▸ Entries supplied:
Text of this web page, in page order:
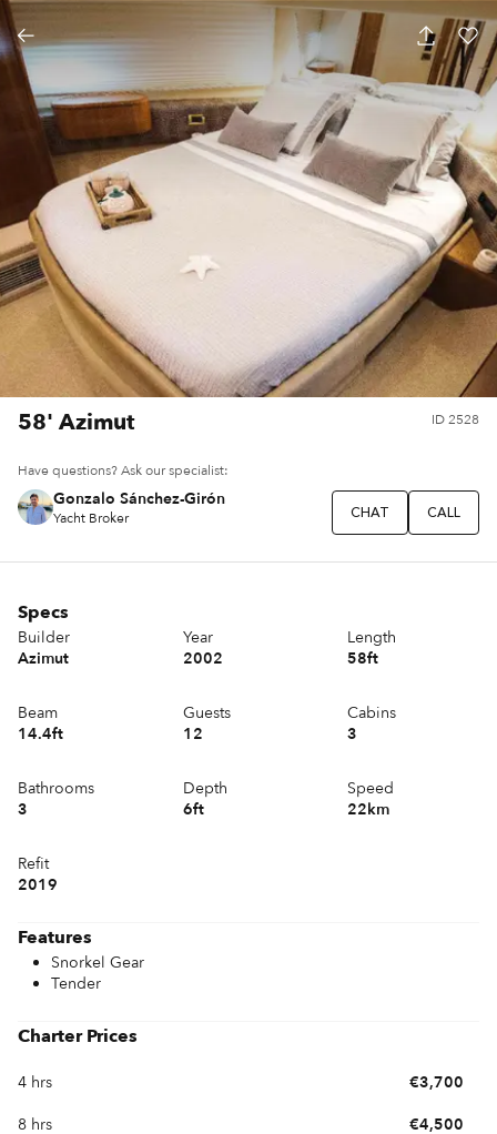
58' Azimut ID2528
Have questions? Ask our specialist:
Gonzalo Sánchez-Girón
Yacht Broker CHAT CALL
Specs
Builder
Azimut
Year
2002
Length
58ft
Beam
14.4ft
Guests
12
Cabins
3
Bathrooms
3
Depth
6ft
Speed
22km
Refit
2019
Features
Snorkel Gear
Tender
Charter Prices
4 hrs
€3,700
8 hrs
€4,500
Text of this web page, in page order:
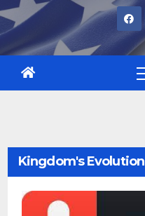
Kingdom's Evolution
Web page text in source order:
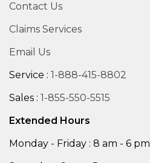
Contact Us
Claims Services
Email Us
Service : 1-888-415-8802
Sales : 1-855-550-5515
Extended Hours
Monday - Friday : 8 am - 6 pm
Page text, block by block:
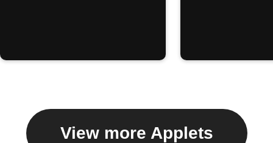
View more Applets
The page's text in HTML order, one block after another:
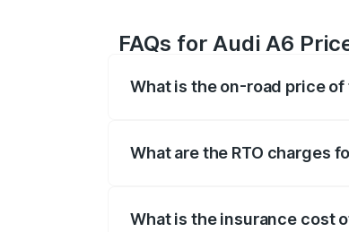
FAQs for Audi A6
What is the on-road price
What are the RTO charges
What is the insurance cost
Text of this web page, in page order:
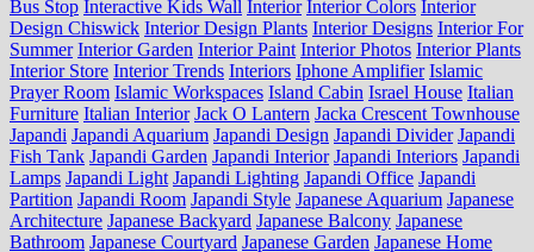
Bus Stop Interactive Kids Wall Interior Interior Colors Interior
Design Chiswick Interior Design Plants Interior Designs Interior For
Summer Interior Garden Interior Paint Interior Photos Interior Plants
Interior Store Interior Trends Interiors Iphone Amplifier Islamic
Prayer Room Islamic Workspaces Island Cabin Israel House Italian
Furniture Italian Interior Jack O Lantern Jacka Crescent Townhouse
Japandi Japandi Aquarium Japandi Design Japandi Divider Japandi
Fish Tank Japandi Garden Japandi Interior Japandi Interiors Japandi
Lamps Japandi Light Japandi Lighting Japandi Office Japandi
Partition Japandi Room Japandi Style Japanese Aquarium Japanese
Architecture Japanese Backyard Japanese Balcony Japanese
Bathroom Japanese Courtyard Japanese Garden Japanese Home
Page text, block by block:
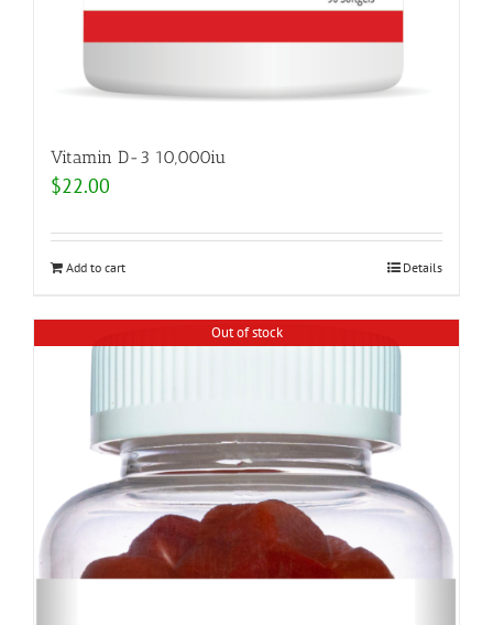
Vitamin D-3 10,000iu
$22.00
Add to cart Details
Out of stock
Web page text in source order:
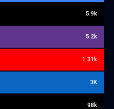
5.9k
5.2k
1.31k
3K
98k
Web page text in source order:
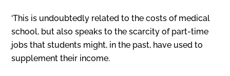
‘This is undoubtedly related to the costs of medical
school, but also speaks to the scarcity of part-time
jobs that students might, in the past, have used to
supplement their income.
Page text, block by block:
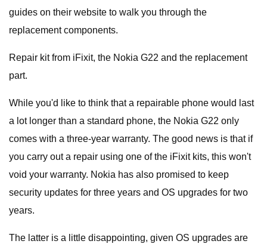
guides on their website to walk you through the
replacement components.
Repair kit from iFixit, the Nokia G22 and the replacement
part.
While you'd like to think that a repairable phone would last
a lot longer than a standard phone, the Nokia G22 only
comes with a three-year warranty. The good news is that if
you carry out a repair using one of the iFixit kits, this won't
void your warranty. Nokia has also promised to keep
security updates for three years and OS upgrades for two
years.
The latter is a little disappointing, given OS upgrades are
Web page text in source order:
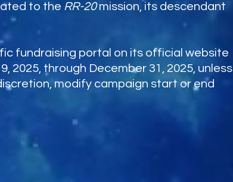
to the RR-20mission, its descendant
fundraising portal on its official website
2025, through December 31, 2025, unless
modify campaign start or end
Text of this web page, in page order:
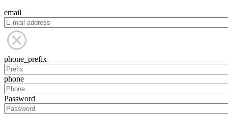
email
phone_prefix
phone
Password
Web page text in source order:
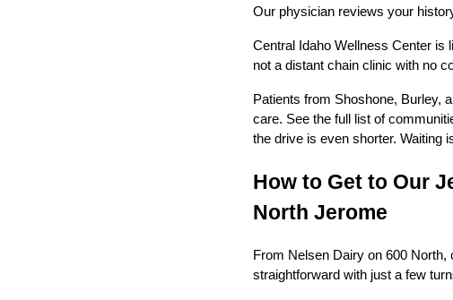
Our physician reviews your
Central Idaho Wellness Center
not a distant chain clinic with no
Patients from Shoshone, Burley,
care. See the full list of
the drive is even shorter. Waiting
How to Get to Our
North Jerome
From Nelsen Dairy on 600
straightforward with just a few
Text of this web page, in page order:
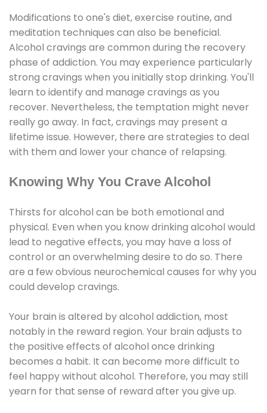
Modifications to one's diet, exercise routine, and
meditation techniques can also be beneficial.
Alcohol cravings are common during the recovery
phase of addiction. You may experience particularly
strong cravings when you initially stop drinking. You'll
learn to identify and manage cravings as you
recover. Nevertheless, the temptation might never
really go away. In fact, cravings may present a
lifetime issue. However, there are strategies to deal
with them and lower your chance of relapsing.
Knowing Why You Crave Alcohol
Thirsts for alcohol can be both emotional and
physical. Even when you know drinking alcohol would
lead to negative effects, you may have a loss of
control or an overwhelming desire to do so. There
are a few obvious neurochemical causes for why you
could develop cravings.
Your brain is altered by alcohol addiction, most
notably in the reward region. Your brain adjusts to
the positive effects of alcohol once drinking
becomes a habit. It can become more difficult to
feel happy without alcohol. Therefore, you may still
yearn for that sense of reward after you give up.
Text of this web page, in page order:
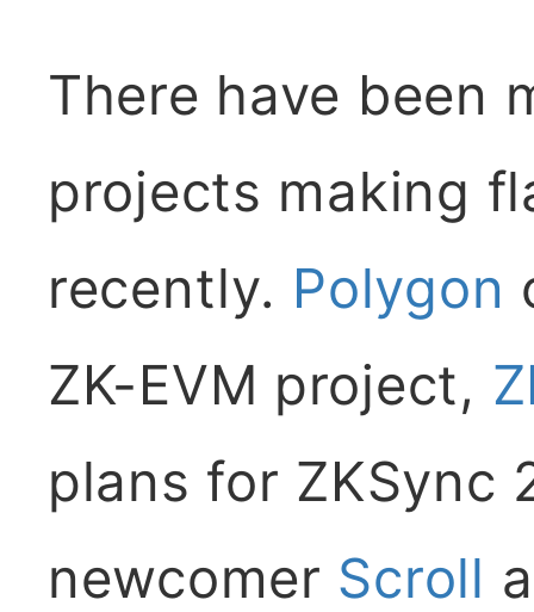
There have been
projects making
recently. Polygon
ZK-EVM project,
plans for ZKSync
newcomer Scroll
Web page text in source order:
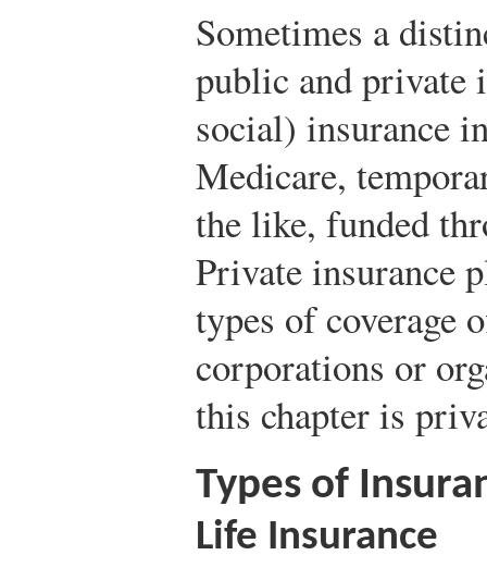
Sometimes a
public and private
social) insurance
Medicare,
the like, funded
Private insurance
types of coverage
corporations or
this chapter is
Types of
Life Insurance
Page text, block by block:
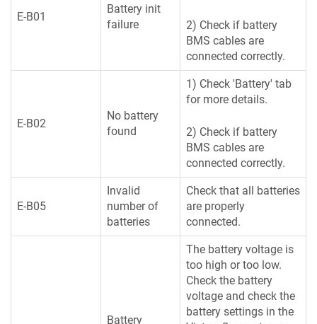
E-B01
Battery init
failure
2) Check if battery
BMS cables are
connected correctly.
E-B02
No battery
found
1) Check 'Battery' tab
for more details.
2) Check if battery
BMS cables are
connected correctly.
E-B05
Invalid
number of
batteries
Check that all batteries
are properly
connected.
Battery
The battery voltage is
too high or too low.
Check the battery
voltage and check the
battery settings in the
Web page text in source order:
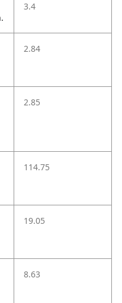
3.4
2.84
2.85
114.75
19.05
8.63
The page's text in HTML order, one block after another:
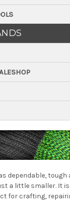
dependable,
a little smaller. It
for crafting,
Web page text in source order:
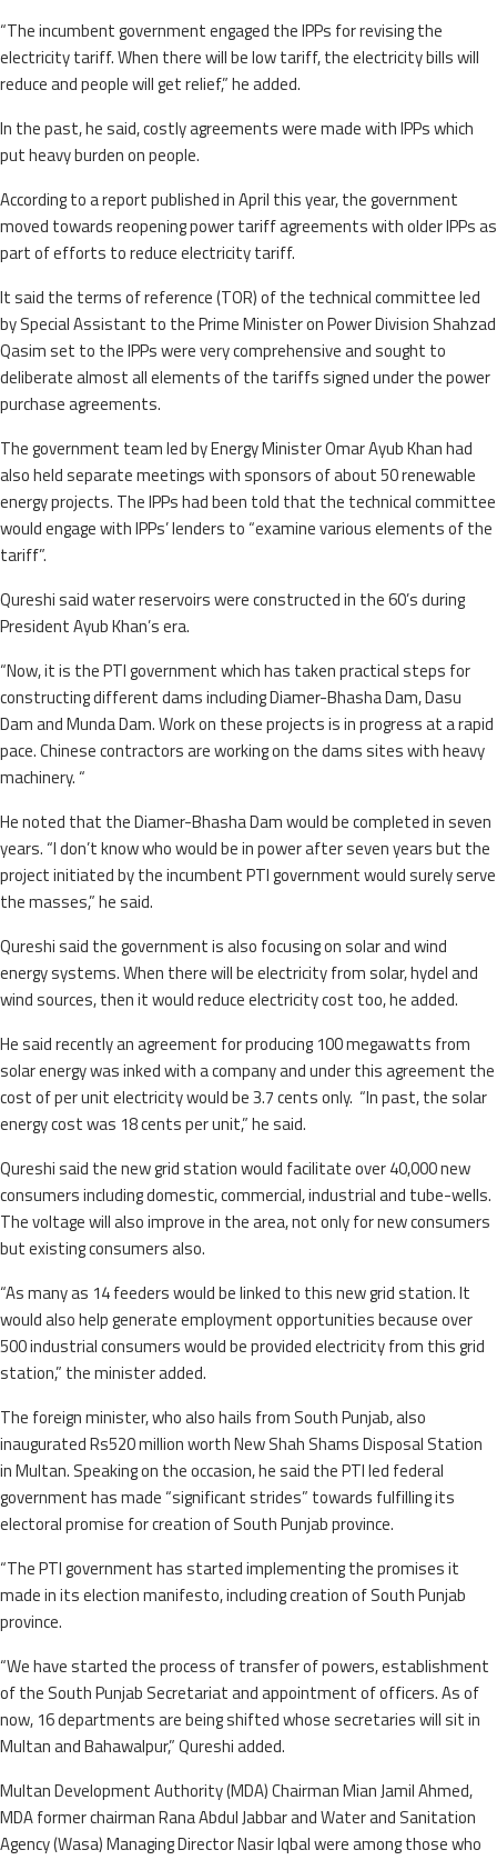
“The incumbent government engaged the IPPs for revising the
electricity tariff. When there will be low tariff, the electricity bills will
reduce and people will get relief,” he added.
In the past, he said, costly agreements were made with IPPs which
put heavy burden on people.
According to a report published in April this year, the government
moved towards reopening power tariff agreements with older IPPs as
part of efforts to reduce electricity tariff.
It said the terms of reference (TOR) of the technical committee led
by Special Assistant to the Prime Minister on Power Division Shahzad
Qasim set to the IPPs were very comprehensive and sought to
deliberate almost all elements of the tariffs signed under the power
purchase agreements.
The government team led by Energy Minister Omar Ayub Khan had
also held separate meetings with sponsors of about 50 renewable
energy projects. The IPPs had been told that the technical committee
would engage with IPPs’ lenders to “examine various elements of the
tariff”.
Qureshi said water reservoirs were constructed in the 60’s during
President Ayub Khan’s era.
“Now, it is the PTI government which has taken practical steps for
constructing different dams including Diamer-Bhasha Dam, Dasu
Dam and Munda Dam. Work on these projects is in progress at a rapid
pace. Chinese contractors are working on the dams sites with heavy
machinery. “
He noted that the Diamer-Bhasha Dam would be completed in seven
years. “I don’t know who would be in power after seven years but the
project initiated by the incumbent PTI government would surely serve
the masses,” he said.
Qureshi said the government is also focusing on solar and wind
energy systems. When there will be electricity from solar, hydel and
wind sources, then it would reduce electricity cost too, he added.
He said recently an agreement for producing 100 megawatts from
solar energy was inked with a company and under this agreement the
cost of per unit electricity would be 3.7 cents only. “In past, the solar
energy cost was 18 cents per unit,” he said.
Qureshi said the new grid station would facilitate over 40,000 new
consumers including domestic, commercial, industrial and tube-wells.
The voltage will also improve in the area, not only for new consumers
but existing consumers also.
“As many as 14 feeders would be linked to this new grid station. It
would also help generate employment opportunities because over
500 industrial consumers would be provided electricity from this grid
station,” the minister added.
The foreign minister, who also hails from South Punjab, also
inaugurated Rs520 million worth New Shah Shams Disposal Station
in Multan. Speaking on the occasion, he said the PTI led federal
government has made “significant strides” towards fulfilling its
electoral promise for creation of South Punjab province.
“The PTI government has started implementing the promises it
made in its election manifesto, including creation of South Punjab
province.
“We have started the process of transfer of powers, establishment
of the South Punjab Secretariat and appointment of officers. As of
now, 16 departments are being shifted whose secretaries will sit in
Multan and Bahawalpur,” Qureshi added.
Multan Development Authority (MDA) Chairman Mian Jamil Ahmed,
MDA former chairman Rana Abdul Jabbar and Water and Sanitation
Agency (Wasa) Managing Director Nasir Iqbal were among those who
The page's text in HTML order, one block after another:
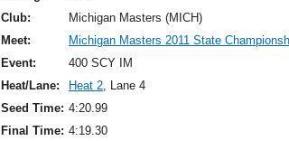
Club:
Michigan Masters (MICH)
Meet:
Michigan Masters 2011 State
Event:
400 SCY IM
Heat/Lane:
Heat 2, Lane 4
Seed Time: 4:20.99
Final Time: 4:19.30

▸ Work to be completed:
Each line from the first line of the listing above through the line containing "Bus Stop Interactive" is to be written out exactly, and the pictures are to be left out.

▸ Task answer:
Text of this web page, in page order:
58' Azimut ID2528
Have questions? Ask our specialist:
Gonzalo Sánchez-Girón
Yacht Broker CHAT CALL
Specs
Builder
Azimut
Year
2002
Length
58ft
Beam
14.4ft
Guests
12
Cabins
3
Bathrooms
3
Depth
6ft
Speed
22km
Refit
2019
Features
Snorkel Gear
Tender
Charter Prices
4 hrs
€3,700
8 hrs
€4,500
Text of this web page, in page order:
Kingdom's Evolution
Web page text in source order:
Contact Us
Claims Services
Email Us
Service : 1-888-415-8802
Sales : 1-855-550-5515
Extended Hours
Monday - Friday : 8 am - 6 pm
Page text, block by block:
View more Applets
The page's text in HTML order, one block after another:
FAQs for Audi A6
What is the on-road price
What are the RTO charges
What is the insurance cost
Text of this web page, in page order:
Bus Stop Interactive Kids Wall Interior Interior Colors Interior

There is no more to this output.